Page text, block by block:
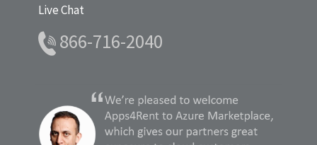
Live Chat
866-716-2040
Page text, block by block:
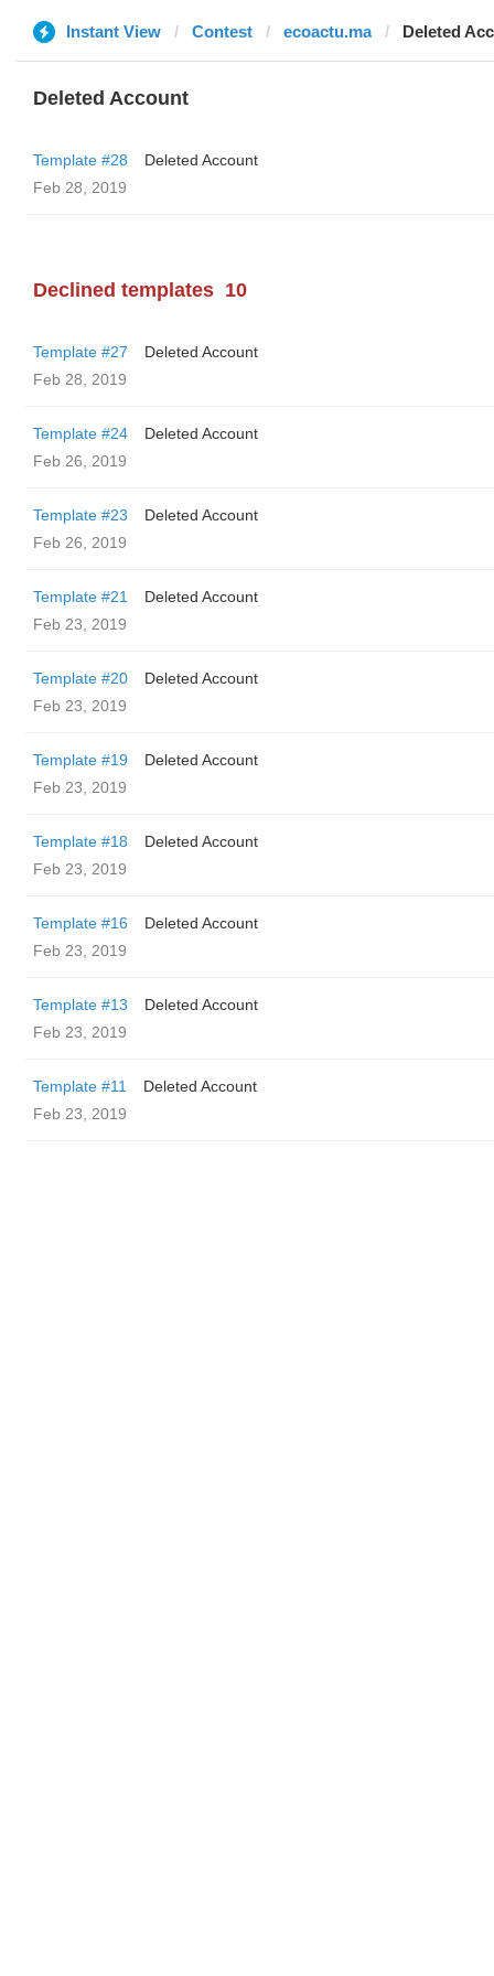
Instant View Contest ecoactu.ma Deleted
Deleted Account
Template #28
Deleted Account
Feb 28, 2019
Declined templates 10
Template #27
Deleted Account
Feb 28, 2019
Template #24
Deleted Account
Feb 26, 2019
Template #23
Deleted Account
Feb 26, 2019
Template #21
Deleted Account
Feb 23, 2019
Template #20
Deleted Account
Feb 23, 2019
Template #19
Deleted Account
Feb 23, 2019
Template #18
Deleted Account
Feb 23, 2019
Template #16
Deleted Account
Feb 23, 2019
Template #13
Deleted Account
Feb 23, 2019
Template #11
Deleted Account
Feb 23, 2019
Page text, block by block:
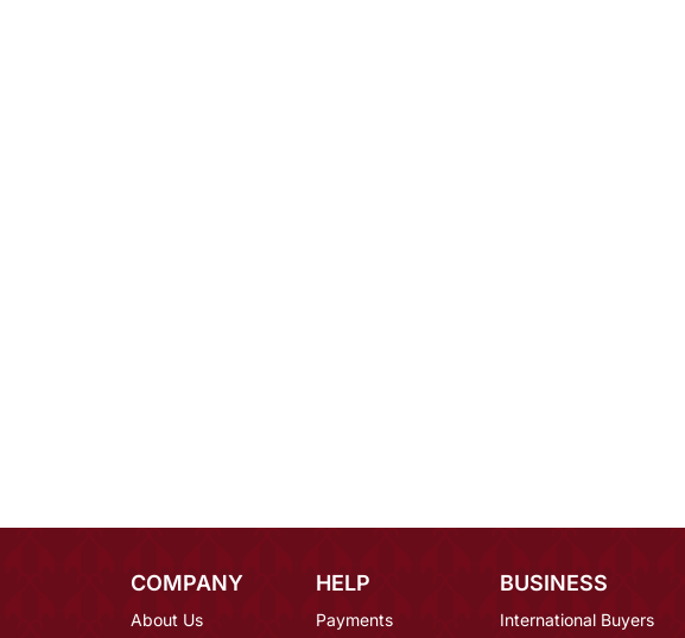
COMPANY
About Us
HELP
Payments
BUSINESS
International Buyers
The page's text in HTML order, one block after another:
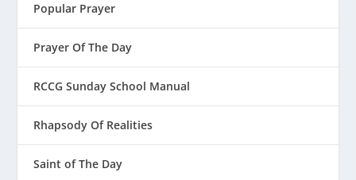
Popular Prayer
Prayer Of The Day
RCCG Sunday School Manual
Rhapsody Of Realities
Saint of The Day
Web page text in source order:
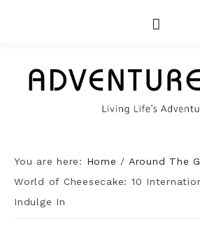
You are here: Home / Around The
World of Cheesecake: 10
Indulge In
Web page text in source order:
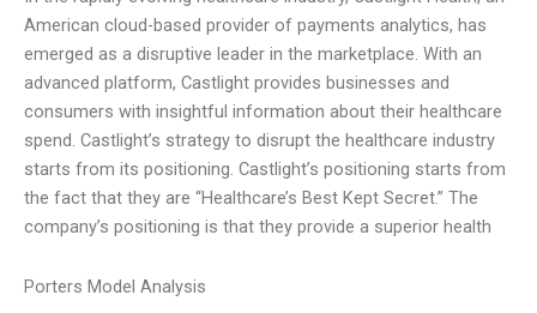
American cloud-based provider of payments analytics, has
emerged as a disruptive leader in the marketplace. With an
advanced platform, Castlight provides businesses and
consumers with insightful information about their healthcare
spend. Castlight’s strategy to disrupt the healthcare industry
starts from its positioning. Castlight’s positioning starts from
the fact that they are “Healthcare’s Best Kept Secret.” The
company’s positioning is that they provide a superior health
Porters Model Analysis
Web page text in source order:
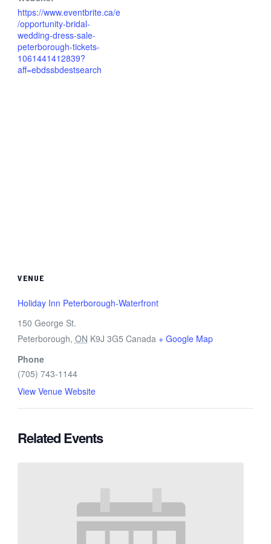
https://www.eventbrite.ca/e
/opportunity-bridal-
wedding-dress-sale-
peterborough-tickets-
1061441412839?
aff=ebdssbdestsearch
VENUE
Holiday Inn Peterborough-Waterfront
150 George St.
Peterborough, ON K9J 3G5 Canada + Google Map
Phone
(705) 743-1144
View Venue Website
Related Events
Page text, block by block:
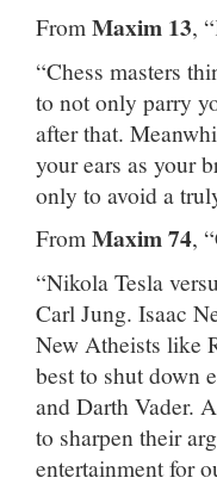
From Maxim 13,
“Chess masters
to not only parry
after that.
your ears as your
only to avoid a
From Maxim 74,
“Nikola Tesla
Carl Jung. Isaac
New Atheists like
best to shut down
and Darth Vader.
to sharpen their
entertainment for
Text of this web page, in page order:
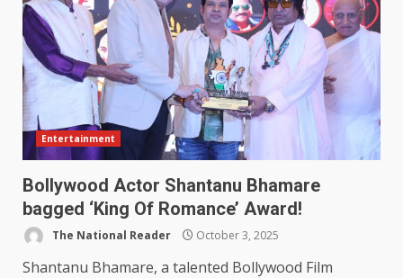
Entertainment
Bollywood Actor Shantanu Bhamare
bagged ‘King Of Romance’ Award!
The National Reader October 3, 2025
Shantanu Bhamare, a talented Bollywood Film
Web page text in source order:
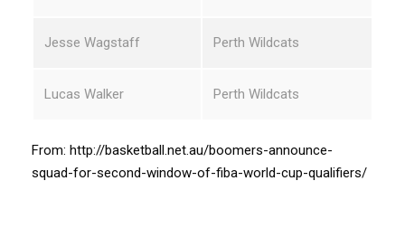
Jesse Wagstaff Perth Wildcats
Lucas Walker Perth Wildcats
From: http://basketball.net.au/boomers-announce-
squad-for-second-window-of-fiba-world-cup-qualifiers/
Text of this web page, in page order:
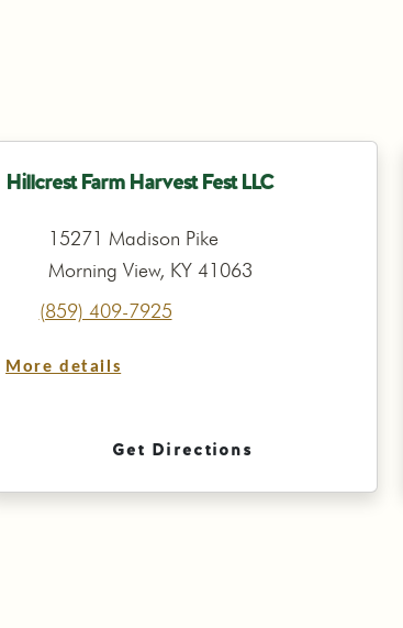
Hillcrest Farm Harvest Fest LLC
15271 Madison Pike
Morning View, KY 41063
(859) 409-7925
More details
Get Directions
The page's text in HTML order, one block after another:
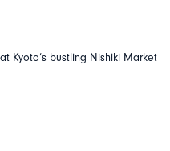
Kyoto’s bustling Nishiki Market
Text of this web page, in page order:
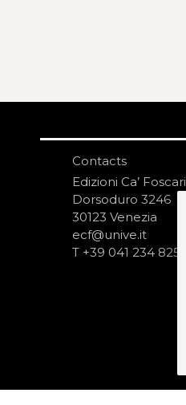
Contacts
Edizioni Ca’ Foscari
Dorsoduro 3246
30123 Venezia
ecf@unive.it
T +39 041 234 8250
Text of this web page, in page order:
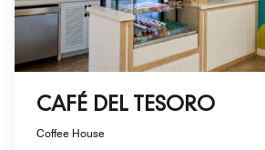
CAFÉ DEL TESORO
Coffee House
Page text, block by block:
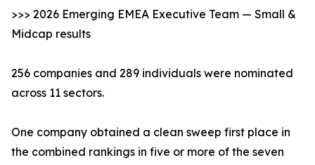
>>> 2026 Emerging EMEA Executive Team — Small &
Midcap results
256 companies and 289 individuals were nominated
across 11 sectors.
One company obtained a clean sweep first place in
the combined rankings in five or more of the seven
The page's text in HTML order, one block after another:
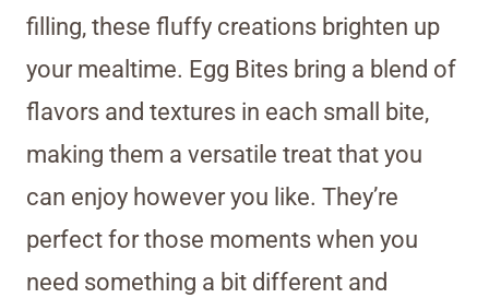
filling, these fluffy creations brighten up
your mealtime. Egg Bites bring a blend of
flavors and textures in each small bite,
making them a versatile treat that you
can enjoy however you like. They’re
perfect for those moments when you
need something a bit different and
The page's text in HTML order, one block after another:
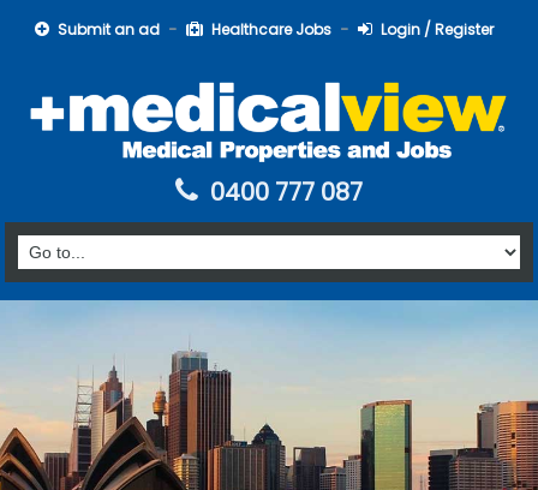
Submit an ad Healthcare Jobs Login / Register
0400 777 087
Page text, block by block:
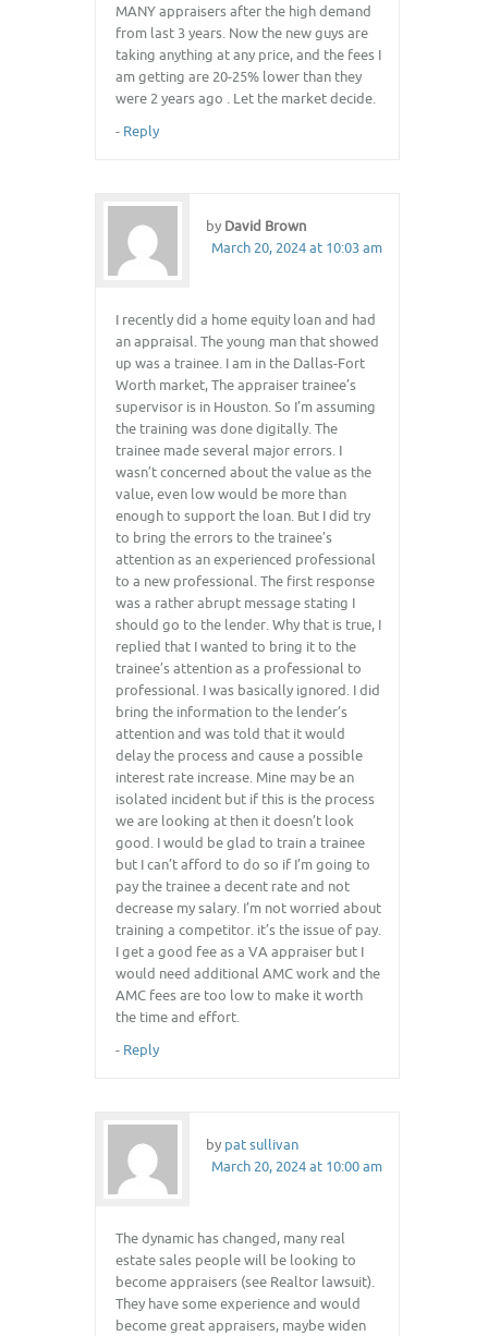
MANY appraisers after the high demand
from last 3 years. Now the new guys are
taking anything at any price, and the fees I
am getting are 20-25% lower than they
were 2 years ago . Let the market decide.
- Reply
by David Brown
March 20, 2024 at 10:03 am
I recently did a home equity loan and had
an appraisal. The young man that showed
up was a trainee. I am in the Dallas-Fort
Worth market, The appraiser trainee’s
supervisor is in Houston. So I’m assuming
the training was done digitally. The
trainee made several major errors. I
wasn’t concerned about the value as the
value, even low would be more than
enough to support the loan. But I did try
to bring the errors to the trainee’s
attention as an experienced professional
to a new professional. The first response
was a rather abrupt message stating I
should go to the lender. Why that is true, I
replied that I wanted to bring it to the
trainee’s attention as a professional to
professional. I was basically ignored. I did
bring the information to the lender’s
attention and was told that it would
delay the process and cause a possible
interest rate increase. Mine may be an
isolated incident but if this is the process
we are looking at then it doesn’t look
good. I would be glad to train a trainee
but I can’t afford to do so if I’m going to
pay the trainee a decent rate and not
decrease my salary. I’m not worried about
training a competitor. it’s the issue of pay.
I get a good fee as a VA appraiser but I
would need additional AMC work and the
AMC fees are too low to make it worth
the time and effort.
- Reply
by pat sullivan
March 20, 2024 at 10:00 am
The dynamic has changed, many real
estate sales people will be looking to
become appraisers (see Realtor lawsuit).
They have some experience and would
become great appraisers, maybe widen
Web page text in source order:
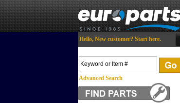
Hello, New customer? Start here.
Advanced Search
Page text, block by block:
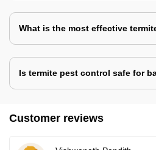
What is the most effective
Is termite pest control safe for
Customer reviews
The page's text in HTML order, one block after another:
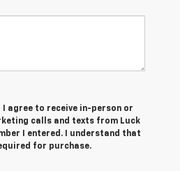
I agree to receive in-person or
calls and texts from Luck
I entered. I understand that
for purchase.
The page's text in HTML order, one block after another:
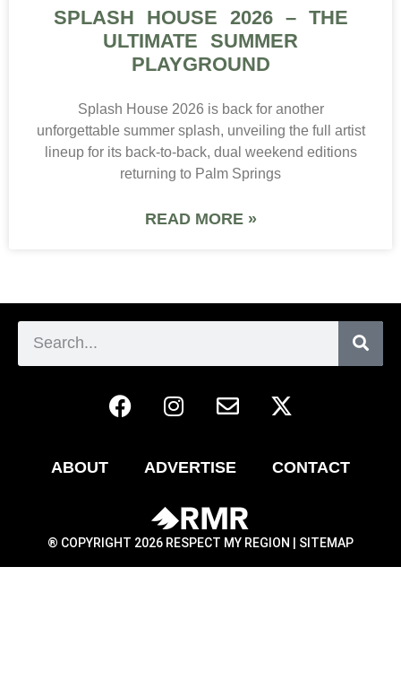
SPLASH HOUSE 2026 – THE
ULTIMATE SUMMER
PLAYGROUND
Splash House 2026 is back for another
unforgettable summer splash, unveiling the full artist
lineup for its back-to-back, dual weekend editions
returning to Palm Springs
READ MORE »
ABOUT ADVERTISE CONTACT
® COPYRIGHT 2026 RESPECT MY REGION | SITEMAP
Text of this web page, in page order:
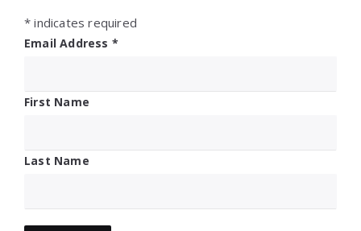
* indicates required
Email Address *
First Name
Last Name
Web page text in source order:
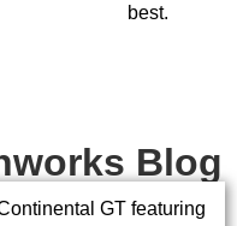
best.
Blog
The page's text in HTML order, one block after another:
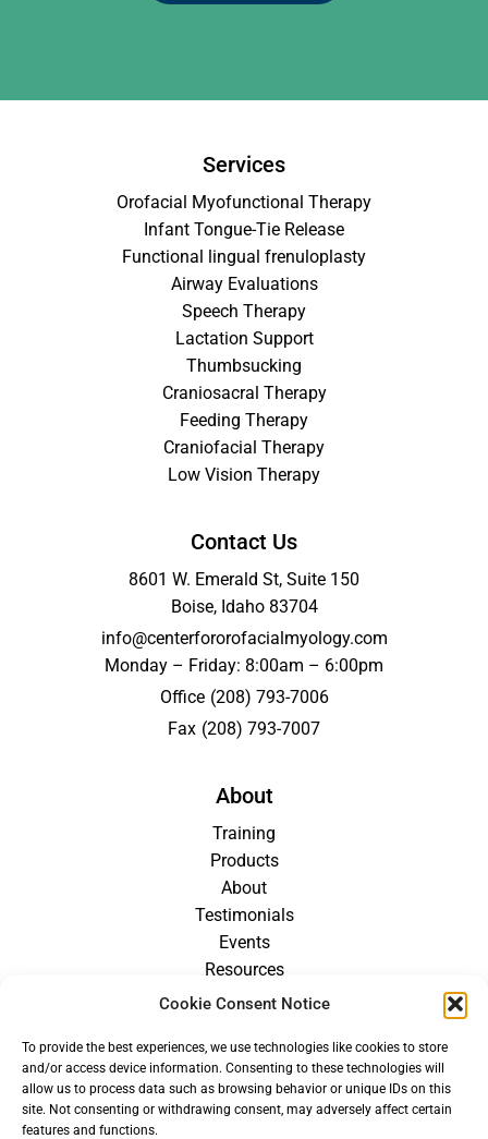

* _Assigned task_
An exact, picture-free copy of the entries is required.

* _Written solution_
Page text, block by block:
Live Chat
866-716-2040
Page text, block by block:
Instant View Contest ecoactu.ma Deleted
Deleted Account
Template #28
Deleted Account
Feb 28, 2019
Declined templates 10
Template #27
Deleted Account
Feb 28, 2019
Template #24
Deleted Account
Feb 26, 2019
Template #23
Deleted Account
Feb 26, 2019
Template #21
Deleted Account
Feb 23, 2019
Template #20
Deleted Account
Feb 23, 2019
Template #19
Deleted Account
Feb 23, 2019
Template #18
Deleted Account
Feb 23, 2019
Template #16
Deleted Account
Feb 23, 2019
Template #13
Deleted Account
Feb 23, 2019
Template #11
Deleted Account
Feb 23, 2019
Page text, block by block:
COMPANY
About Us
HELP
Payments
BUSINESS
International Buyers
The page's text in HTML order, one block after another:
Popular Prayer
Prayer Of The Day
RCCG Sunday School Manual
Rhapsody Of Realities
Saint of The Day
Web page text in source order:
You are here: Home / Around The
World of Cheesecake: 10
Indulge In
Web page text in source order:
American cloud-based provider of payments analytics, has
emerged as a disruptive leader in the marketplace. With an
advanced platform, Castlight provides businesses and
consumers with insightful information about their healthcare
spend. Castlight’s strategy to disrupt the healthcare industry
starts from its positioning. Castlight’s positioning starts from
the fact that they are “Healthcare’s Best Kept Secret.” The
company’s positioning is that they provide a superior health
Porters Model Analysis
Web page text in source order:
https://www.eventbrite.ca/e
/opportunity-bridal-
wedding-dress-sale-
peterborough-tickets-
1061441412839?
aff=ebdssbdestsearch
VENUE
Holiday Inn Peterborough-Waterfront
150 George St.
Peterborough, ON K9J 3G5 Canada + Google Map
Phone
(705) 743-1144
View Venue Website
Related Events
Page text, block by block:
From Maxim 13,
“Chess masters
to not only parry
after that.
your ears as your
only to avoid a
From Maxim 74,
“Nikola Tesla
Carl Jung. Isaac
New Atheists like
best to shut down
and Darth Vader.
to sharpen their
entertainment for
Text of this web page, in page order:
Entertainment
Bollywood Actor Shantanu Bhamare
bagged ‘King Of Romance’ Award!
The National Reader October 3, 2025
Shantanu Bhamare, a talented Bollywood Film
Web page text in source order:
Jesse Wagstaff Perth Wildcats
Lucas Walker Perth Wildcats
From: http://basketball.net.au/boomers-announce-
squad-for-second-window-of-fiba-world-cup-qualifiers/
Text of this web page, in page order:
Hillcrest Farm Harvest Fest LLC
15271 Madison Pike
Morning View, KY 41063
(859) 409-7925
More details
Get Directions
The page's text in HTML order, one block after another:
Kyoto’s bustling Nishiki Market
Text of this web page, in page order:
Contacts
Edizioni Ca’ Foscari
Dorsoduro 3246
30123 Venezia
ecf@unive.it
T +39 041 234 8250
Text of this web page, in page order:
CAFÉ DEL TESORO
Coffee House
Page text, block by block:
>>> 2026 Emerging EMEA Executive Team — Small &
Midcap results
256 companies and 289 individuals were nominated
across 11 sectors.
One company obtained a clean sweep first place in
the combined rankings in five or more of the seven
The page's text in HTML order, one block after another:
filling, these fluffy creations brighten up
your mealtime. Egg Bites bring a blend of
flavors and textures in each small bite,
making them a versatile treat that you
can enjoy however you like. They’re
perfect for those moments when you
need something a bit different and
The page's text in HTML order, one block after another:
Submit an ad Healthcare Jobs Login / Register
0400 777 087
Page text, block by block:
MANY appraisers after the high demand
from last 3 years. Now the new guys are
taking anything at any price, and the fees I
am getting are 20-25% lower than they
were 2 years ago . Let the market decide.
- Reply
by David Brown
March 20, 2024 at 10:03 am
I recently did a home equity loan and had
an appraisal. The young man that showed
up was a trainee. I am in the Dallas-Fort
Worth market, The appraiser trainee’s
supervisor is in Houston. So I’m assuming
the training was done digitally. The
trainee made several major errors. I
wasn’t concerned about the value as the
value, even low would be more than
enough to support the loan. But I did try
to bring the errors to the trainee’s
attention as an experienced professional
to a new professional. The first response
was a rather abrupt message stating I
should go to the lender. Why that is true, I
replied that I wanted to bring it to the
trainee’s attention as a professional to
professional. I was basically ignored. I did
bring the information to the lender’s
attention and was told that it would
delay the process and cause a possible
interest rate increase. Mine may be an
isolated incident but if this is the process
we are looking at then it doesn’t look
good. I would be glad to train a trainee
but I can’t afford to do so if I’m going to
pay the trainee a decent rate and not
decrease my salary. I’m not worried about
training a competitor. it’s the issue of pay.
I get a good fee as a VA appraiser but I
would need additional AMC work and the
AMC fees are too low to make it worth
the time and effort.
- Reply
by pat sullivan
March 20, 2024 at 10:00 am
The dynamic has changed, many real
estate sales people will be looking to
become appraisers (see Realtor lawsuit).
They have some experience and would
become great appraisers, maybe widen
Web page text in source order:
Hello, New customer? Start here.
Advanced Search
Page text, block by block:
What is the most effective
Is termite pest control safe for
Customer reviews
The page's text in HTML order, one block after another:
I agree to receive in-person or
calls and texts from Luck
I entered. I understand that
for purchase.
The page's text in HTML order, one block after another:
SPLASH HOUSE 2026 – THE
ULTIMATE SUMMER
PLAYGROUND
Splash House 2026 is back for another
unforgettable summer splash, unveiling the full artist
lineup for its back-to-back, dual weekend editions
returning to Palm Springs
READ MORE »
ABOUT ADVERTISE CONTACT
® COPYRIGHT 2026 RESPECT MY REGION | SITEMAP
Text of this web page, in page order:
* indicates required
Email Address *
First Name
Last Name
Web page text in source order:
best.
Blog
The page's text in HTML order, one block after another:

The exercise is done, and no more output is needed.